Or, as Prudential argues in a brief filed with the 1st Circuit: “Value is inherent. It does not spring into existence only when cash trades hands.”

“For there to be even a colorable argument that Prudential was undersecured as of the Petition Date,” Prudential’s brief states, “the Bankruptcy Court would have had to identify evidence that Prudential’s collateral — consisting largely of real estate assets, cash and securities — increased in value by more than $20 million in less than six months.”

While he is a fan of the flexible approach as applied by the BAP, Giaimo said it is not without its faults. Specifically, it invites a secured creditor to seek multiple valuations in order to establish all the dates over which the creditor was oversecured and entitled to accrue interest.

“The amount of debt and the value of collateral will fluctuate throughout the case, so I agree that a flexible approach should be utilized,” he said. “Unaddressed, however, is how often and when you perform the valuation. Do you have to do it on a monthly, weekly or daily basis? What is it you have to do to prove you’re oversecured at X date?
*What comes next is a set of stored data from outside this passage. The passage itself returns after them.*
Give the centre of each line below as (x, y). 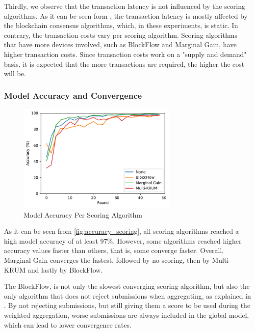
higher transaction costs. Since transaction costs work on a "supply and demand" (125, 54)
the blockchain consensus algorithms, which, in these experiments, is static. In (121, 25)
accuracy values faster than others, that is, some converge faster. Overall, (114, 250)
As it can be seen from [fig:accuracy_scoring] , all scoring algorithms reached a (121, 231)
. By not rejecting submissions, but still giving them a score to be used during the (127, 305)
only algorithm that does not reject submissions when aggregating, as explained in (127, 295)
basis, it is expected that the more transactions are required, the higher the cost (124, 64)
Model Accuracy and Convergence (73, 95)
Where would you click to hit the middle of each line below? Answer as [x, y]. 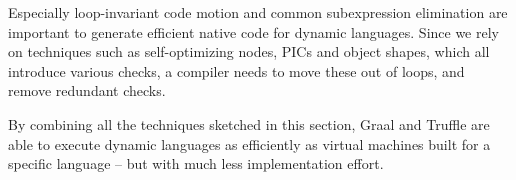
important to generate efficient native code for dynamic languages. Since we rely [253, 31]
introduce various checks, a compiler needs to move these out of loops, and [236, 70]
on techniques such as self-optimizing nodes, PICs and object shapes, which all [249, 51]
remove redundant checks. [87, 90]
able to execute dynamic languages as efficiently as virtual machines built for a [249, 143]
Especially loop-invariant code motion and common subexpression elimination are [258, 12]
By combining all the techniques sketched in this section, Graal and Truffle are [249, 123]
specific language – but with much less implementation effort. [196, 163]
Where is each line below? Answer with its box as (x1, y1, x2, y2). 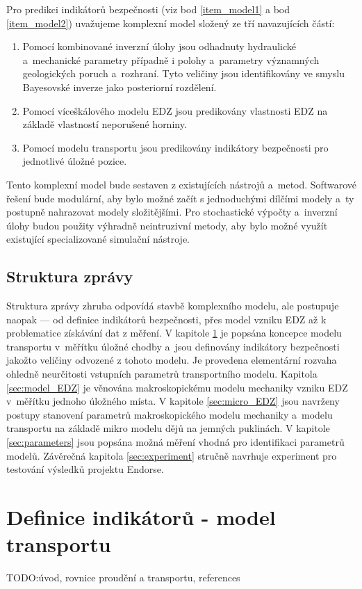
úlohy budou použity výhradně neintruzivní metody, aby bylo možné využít (6, 218, 328, 232)
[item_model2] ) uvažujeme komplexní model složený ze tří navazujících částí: (6, 15, 335, 30)
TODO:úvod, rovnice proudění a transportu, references (6, 570, 240, 585)
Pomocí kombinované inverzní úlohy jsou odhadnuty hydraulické (22, 39, 296, 54)
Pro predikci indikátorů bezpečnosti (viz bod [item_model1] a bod (6, 2, 290, 16)
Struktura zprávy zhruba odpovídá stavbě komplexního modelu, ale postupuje (6, 298, 339, 313)
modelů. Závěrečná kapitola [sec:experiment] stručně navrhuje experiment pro (6, 448, 337, 462)
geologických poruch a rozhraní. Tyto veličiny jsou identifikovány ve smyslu (22, 66, 345, 81)
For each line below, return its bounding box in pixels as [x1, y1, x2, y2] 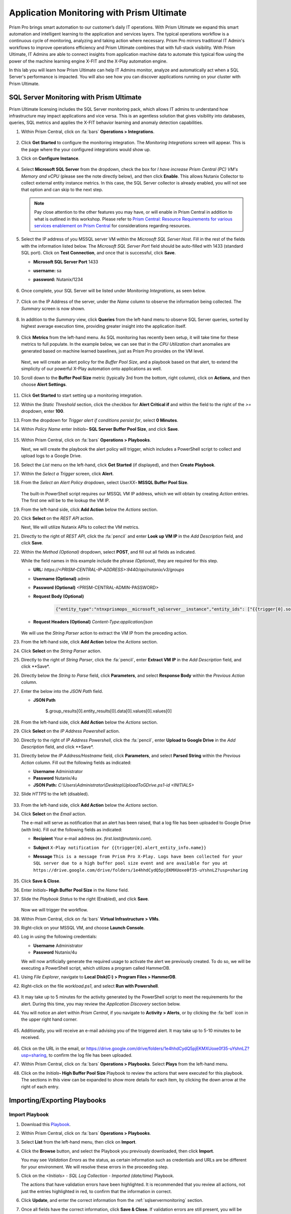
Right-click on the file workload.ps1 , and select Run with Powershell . [21, 983, 160, 989]
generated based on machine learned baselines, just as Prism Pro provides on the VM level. [21, 348, 205, 354]
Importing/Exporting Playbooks [9, 1096, 106, 1105]
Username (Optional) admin [33, 575, 90, 581]
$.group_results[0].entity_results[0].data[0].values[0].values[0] [45, 708, 172, 714]
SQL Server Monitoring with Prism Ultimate [9, 93, 142, 101]
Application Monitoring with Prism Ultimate [9, 7, 187, 18]
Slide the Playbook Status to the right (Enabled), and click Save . [21, 896, 149, 902]
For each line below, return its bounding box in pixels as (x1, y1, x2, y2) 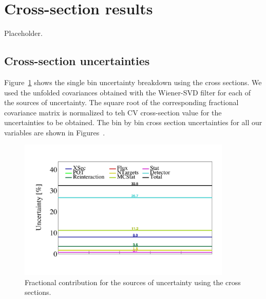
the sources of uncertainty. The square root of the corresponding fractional (4, 97, 239, 108)
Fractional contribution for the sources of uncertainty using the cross (25, 276, 241, 287)
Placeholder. (4, 28, 43, 38)
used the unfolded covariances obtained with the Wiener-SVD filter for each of (4, 87, 251, 97)
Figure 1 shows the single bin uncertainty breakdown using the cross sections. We (4, 76, 262, 87)
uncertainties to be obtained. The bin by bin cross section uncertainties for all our (4, 117, 262, 128)
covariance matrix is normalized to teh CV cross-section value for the (4, 107, 222, 117)
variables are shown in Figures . (4, 127, 105, 137)

The concept of having to prove your collateral position, in essence, every day of the case would be unduly costly and burdensome not only to the lenders, but also the estate. It’s begging for a major battle of the experts. Bankruptcy is already a very expensive endeavor for both parties.”

The Mortgage Bankers Association of America, which has filed an amicus brief in the case, shares Giaimo’s concern.

Pamela Smith Holleman of Sullivan & Worcester in Boston, who co-authored the association’s brief, said lender attempts to seek multiple valuations could cause reorganizations “at the margins” to fail because it would create an “incentive to litigate.”

As such, Holleman said mortgage bankers are hesitant to endorse the flexible approach without a better understanding of what “flexible” means exactly.

“Such an approach, if generally accepted by the courts, would create a perverse incentive: well-counseled secured creditors — even if substantially oversecured — will routinely request adequate protection hearings in the first days of the case to preserve the right to post-petition interest under a plan,” the mortgage bankers’ brief states. “The resulting litigation would further burden the courts and increase costs to debtors and lenders — costs that would likely be passed on to borrowers. The whole point of Chapter 11 is to allow the debtor breathing room and time to fashion a reorganization plan. Encouraging oversecured creditors to act aggressively at the inception of a case, at the risk of pushing an estate into liquidation, is entirely at odds with that purpose.”

Froio, however, said lenders should be aggressive at the beginning of a bankruptcy case and too often “find themselves in a losing position because they sit on their hands.”

The regional managing partner at Robins, Kaplan, Miller & Ciresi in Boston said it is important to establish value at the outset of a case, but that doing so does not always have to result in a fight. It could be the basis for reaching out to the debtor and debtor’s counsel to start striking some agreements.

“The real incentive, then,” Froio said, “is to try early on to stipulate to value.”